While Pfc Harry Steyning witnessed murder…

‘He’s too young to understand, poor mite,’ Nana Mary said, looming over his crib, talking to her friends, ‘Mummy dead under a bomb, Daddy dead in the war, like his daddy’s daddy before him. He’s all alone in the world. Except for his nana. The Lord should love him. No one else will.’

* * *

While Catriona held hands…

He was a woman, and he was a little boy. Mary was afraid, with the witch woman in the parlour conjuring unholy spirits and the Lord knew what else. Billy was barely awake, mother dressing him in the dark, shoving arms into sleeves and legs into trousers. The Spirits had spoken to Mary, had mentioned her married name. Her husband, Tony, was dead in Flanders, but he would not speak through a witch. Mother was telling Billy they must run away, go to live in London where Father had come from. Mary knew the Bible said thou shalt not suffer a witch to live, and warned against false prophets. Only the Lord could decide life and death. When the witch spoke her name, she knew she must leave. There was a curse on her family in this place, a curse that had made her a fatherless shame. It was time to leave. Billy did not want to go to London. He liked the house. He liked Mr Winthrop and his friend, Miss Kaye. But he would go with Mother.

* * *

While Bannerman burned...

He was a girl, Alice, and he was Bannerman. And he was an angel, a burning angel, looking down upon Bannerman’s betrayed face. They were all in the clearing in the woods. Dancing around a bonfire, coupling in the warmth, a life—Mary—sparking in the girl. His own face, seen through flame. Burning, falling, leaving. Fainter, like a shadow, he was another girl and another man, somewhere else.

Beyond the bonfire, the dark tunnel stretched out for ever.

* * *

Hazel was part of Beloved now, along with Jenny and Allison and the others. It was hard to remember herself. She was almost squeezed out, what with Beloved and Mary and Billy and Alice and Bannerman and a growing fan of others, spreading back through centuries.

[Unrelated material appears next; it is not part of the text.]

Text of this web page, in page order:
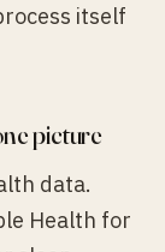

Throughout all, they were one figure, a burning angel, standing in the woods above Alder, seasons flickering by like shadows, the earth absorbing grass and trees. Clouds rolled backwards. Alder grew and shrank. The swamp encroached, turning village to island. People in old-fashioned clothes were glimpsed. Once, like a flash, the waters were covered with boats, and men with swords and shields battled for a mayfly moment. Before the flash, there was a floating red lake of dead men, afterwards withdrawing armies. Slowly, the island sank under waters, rushes sucked into the bottom mud. All life passed, and saltmarsh turned to sea. And Hazel shrank inside the angel, clinging to Beloved’s everlasting, comfortless Light.

Beloved’s kiss was bitter, and the gunshot reverberated, louder and louder. She thought of Paul, and was snagged on something, her flight or fall arrested suddenly.

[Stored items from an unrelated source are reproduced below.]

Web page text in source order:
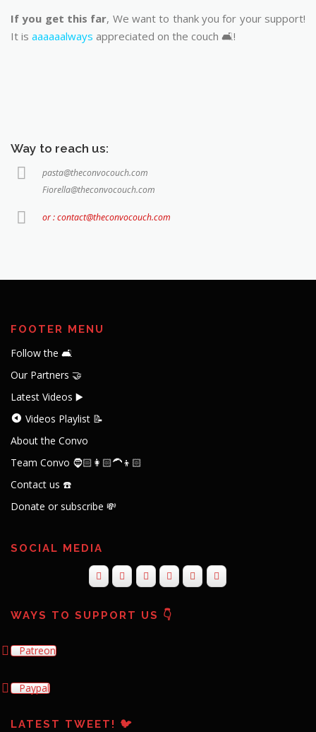
If you get this far, We want to thank you for your support!
It is aaaaaalways appreciated on the couch 🛋️!
Way to reach us:
pasta@theconvocouch.com
Fiorella@theconvocouch.com
or : contact@theconvocouch.com
FOOTER MENU
Follow the 🛋️
Our Partners 🤝
Latest Videos ▶️
Videos Playlist 📝
About the Convo
Team Convo 🧔🏻👩🏻‍🦱👦🏻
Contact us ☎️
Donate or subscribe 💸
SOCIAL MEDIA
WAYS TO SUPPORT US 👇
Patreon
Paypal
LATEST TWEET! 🐦

Chapelet. That was her name. Not Chapel. Hazel Chapelet.

Something in her mind tore. The others continued the journey, but she was snatched back. She was, for a moment, her old self. The cord between her and Beloved parted, and she felt herself emptying through it, spilling into the dark to be lost for ever. Beloved hurtled away, dwindling to a spark in the blackness, never disappearing.

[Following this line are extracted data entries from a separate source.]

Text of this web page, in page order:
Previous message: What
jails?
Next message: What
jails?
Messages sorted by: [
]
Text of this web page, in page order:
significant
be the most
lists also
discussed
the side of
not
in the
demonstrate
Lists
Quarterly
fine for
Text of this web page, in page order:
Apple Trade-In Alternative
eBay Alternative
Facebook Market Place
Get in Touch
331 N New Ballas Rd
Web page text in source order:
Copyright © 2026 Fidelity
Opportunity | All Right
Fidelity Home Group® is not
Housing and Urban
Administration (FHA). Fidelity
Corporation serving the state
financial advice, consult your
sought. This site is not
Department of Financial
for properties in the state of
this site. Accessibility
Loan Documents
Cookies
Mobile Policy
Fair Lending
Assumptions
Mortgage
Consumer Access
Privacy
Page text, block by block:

She drifted on a while, momentum carrying her, but then the drag at her ankles grew stronger. Behind her somewhere was her old life, its pull irresistible. As she fell backwards, she picked up speed.

PART
IX

S
usan had never even thought of flying. She’d levitated objects as heavy as herself, but that always proved a skull-cracking strain and left her with a mental hernia. Now, inside the explosion, she had no choice. Flapping her arms was obviously not going to work, so she extended her mentacles, pushing the ground, hoping for a soft landing. She should do something for the other people in the shower of fire and debris. Sometimes, the weight of the world was on her.

What had happened?

It had nothing to do with her. It was Paul, walking across the room in his armour of pain, James’s gun held up. The first shot had gone wild, into Allison. The second had done the job.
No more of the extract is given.